Let’s return to our somewhat popular 50 MB music file, and it’s bigger 200 MB flac cousin.
If you have cheap shared hosting available to you on a couple of servers, you can upload the files to several servers at once. They will be identical files hosted on several mirrors. Let’s say you have server space on each coast of the USA as well as a server space in a European country.
Now, if you are close to a server, you can still do a traditional download at your nearest server. Nothing in this system stops that. So, if you are on the west coast of the USA, you can still download a copy from the west coast server with your firefox, and still get a somewhat good download.

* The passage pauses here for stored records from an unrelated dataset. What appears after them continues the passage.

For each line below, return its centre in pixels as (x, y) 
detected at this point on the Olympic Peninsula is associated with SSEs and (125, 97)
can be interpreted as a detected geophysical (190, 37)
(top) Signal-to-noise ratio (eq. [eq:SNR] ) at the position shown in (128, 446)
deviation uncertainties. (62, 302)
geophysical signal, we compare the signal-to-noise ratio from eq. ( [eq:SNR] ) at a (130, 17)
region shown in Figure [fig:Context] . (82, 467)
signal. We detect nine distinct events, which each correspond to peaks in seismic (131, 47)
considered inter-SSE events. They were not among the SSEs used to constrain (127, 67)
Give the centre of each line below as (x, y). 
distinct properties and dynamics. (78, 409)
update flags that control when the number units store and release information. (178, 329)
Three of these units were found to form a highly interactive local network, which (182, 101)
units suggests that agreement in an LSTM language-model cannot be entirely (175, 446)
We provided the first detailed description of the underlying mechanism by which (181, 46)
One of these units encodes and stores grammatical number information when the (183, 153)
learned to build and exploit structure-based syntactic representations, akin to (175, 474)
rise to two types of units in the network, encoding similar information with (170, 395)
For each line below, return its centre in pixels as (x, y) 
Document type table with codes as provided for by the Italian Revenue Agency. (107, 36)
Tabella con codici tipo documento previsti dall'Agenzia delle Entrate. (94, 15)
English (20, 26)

But if you have a really big pipe to the Internet, you are not maxing out your connection unless you use segmented downloading. The way you do this is that you would use a segmented download manager like aria2, Axel, wxdownloadfast, or a windows or mac program that would do the same thing. So you could, to give an example, open up a text window and type “aria2 (space,)” then you would get one of the URLs from one of the mirrors, copy and paste that, a space, and repeat until you had the word “aria2,” which is the command, and a space separated list of the different locations of the same file. In actuality, the command “Axel” would be exactly the same, but I am most familiar with aria2 so I will stick to what I know.

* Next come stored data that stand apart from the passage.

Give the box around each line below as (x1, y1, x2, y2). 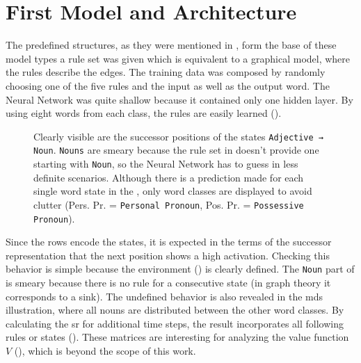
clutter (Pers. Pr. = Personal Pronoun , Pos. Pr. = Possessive (33, 197, 304, 211)
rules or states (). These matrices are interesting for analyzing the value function (6, 330, 349, 344)
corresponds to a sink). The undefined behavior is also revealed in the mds (6, 289, 323, 303)
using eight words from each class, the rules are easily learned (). (6, 106, 282, 120)
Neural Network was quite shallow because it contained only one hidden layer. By (6, 92, 353, 106)
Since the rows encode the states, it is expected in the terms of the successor (6, 234, 332, 249)
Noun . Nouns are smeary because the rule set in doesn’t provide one (33, 143, 319, 157)
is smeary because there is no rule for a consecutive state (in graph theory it (6, 275, 331, 289)
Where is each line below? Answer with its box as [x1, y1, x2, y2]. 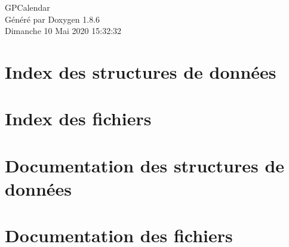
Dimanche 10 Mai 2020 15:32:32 [5, 24, 122, 37]
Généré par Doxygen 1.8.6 [5, 13, 100, 25]
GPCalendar [5, 1, 50, 13]
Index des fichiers [5, 106, 152, 131]
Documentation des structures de [5, 153, 285, 177]
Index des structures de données [5, 59, 276, 84]

Now, those of you who are tech-savvy know about “download managers.” They follow the UNIX philosophy of having one job, which in this case is downloading, and they do it very well. Most people get these programs when they grow concerned with the idea of a big download being interupted, because they are able to “talk” to the webserver and restart a download in the middle. Thus, in a traditional download, if the download were interupted half-way through, a download manager would later re-connect to the server, and say “start in the middle, I got the first half already.”

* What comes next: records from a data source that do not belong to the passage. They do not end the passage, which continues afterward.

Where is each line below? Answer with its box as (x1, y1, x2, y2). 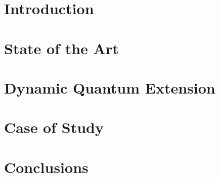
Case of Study (4, 117, 104, 138)
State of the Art (4, 37, 119, 58)
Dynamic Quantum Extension (4, 77, 215, 98)
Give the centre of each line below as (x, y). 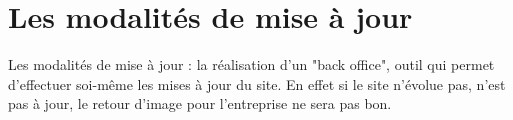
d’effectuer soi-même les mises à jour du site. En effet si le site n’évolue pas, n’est (257, 83)
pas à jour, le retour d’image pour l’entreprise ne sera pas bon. (200, 103)
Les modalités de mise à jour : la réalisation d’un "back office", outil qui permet (251, 64)
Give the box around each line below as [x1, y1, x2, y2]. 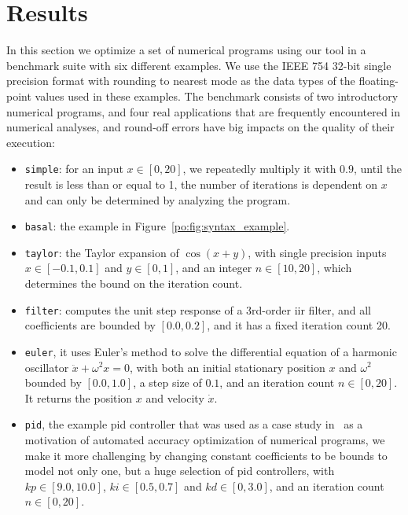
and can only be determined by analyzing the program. [24, 191, 291, 208]
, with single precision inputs [248, 244, 387, 260]
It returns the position [24, 389, 133, 406]
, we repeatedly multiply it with [182, 160, 336, 177]
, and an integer [175, 259, 252, 276]
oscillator [24, 359, 69, 375]
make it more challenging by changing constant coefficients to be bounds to [24, 447, 388, 463]
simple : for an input [24, 160, 123, 177]
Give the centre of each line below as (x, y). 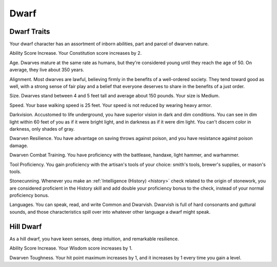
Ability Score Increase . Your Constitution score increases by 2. (76, 53)
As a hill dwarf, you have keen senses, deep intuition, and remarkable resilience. (94, 239)
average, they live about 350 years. (47, 70)
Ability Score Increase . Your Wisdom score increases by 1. (71, 248)
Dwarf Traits (30, 32)
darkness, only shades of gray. (42, 129)
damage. (19, 146)

But a segmented downloader maxes out this situation. In the aria2 case, it first allocates the disk space needed for the whole file, you know, to get that pesky disk-space-allocation thing out of the way. Then aria2 looks at the 50 MB file and thinks, OK, this is really 50 1mb downloads. Then it contacts the first webserver, asks for the first megabyte. Simultaneously, it contacts the second webserver, and asks for the second megabyte of the file. Simultaneously, it contacts the third webserver and asks for the third megabyte of the file. So far, it has acted exactly like it’s simpler cousin Axel.
Aria2 is more sophisticated than Axel. Axel will keep round-robining the file until done. Aria2 is more obsessive about it’s connection to the file. Since aria2 is also a bittorrent client, it uses it’s bittorrent smarts to max things out. So while these three downloads are going on, it’s rating the server’s performance from it’s perspective. Then it will use the less loaded servers more, auto-magically. This behavior will max out your connection to the Internet.
This situation gets even better if you have a really fat connection, like a fiber optic (fios) connection, or a corporate office t3 connection, to the Internet. In that case, the webservers in question may not be able, even under the best of conditions, to max out that connection. In this case, the best outputs of the three servers are added to each other. To give you an idea, when I set up the mirrors for my pilot project of making this available for my podcast, I draw on two webservers for my last webserver. Just the other night, each of the first webservers I set up were functioning at about 3 mbps “up there in the Internet.” When I went to set up the third mirror image, where I could use aria2 “up there in the cloud,” I achieved a whopping 6mbps transfer. That flac file, it was moved in seconds, a speed not available to traditional tools like wget.
So I end this explanation of segmented downloading with the invitation to you to try it out on my news podcast to see if you like it. And if you do, I hope to hear from you.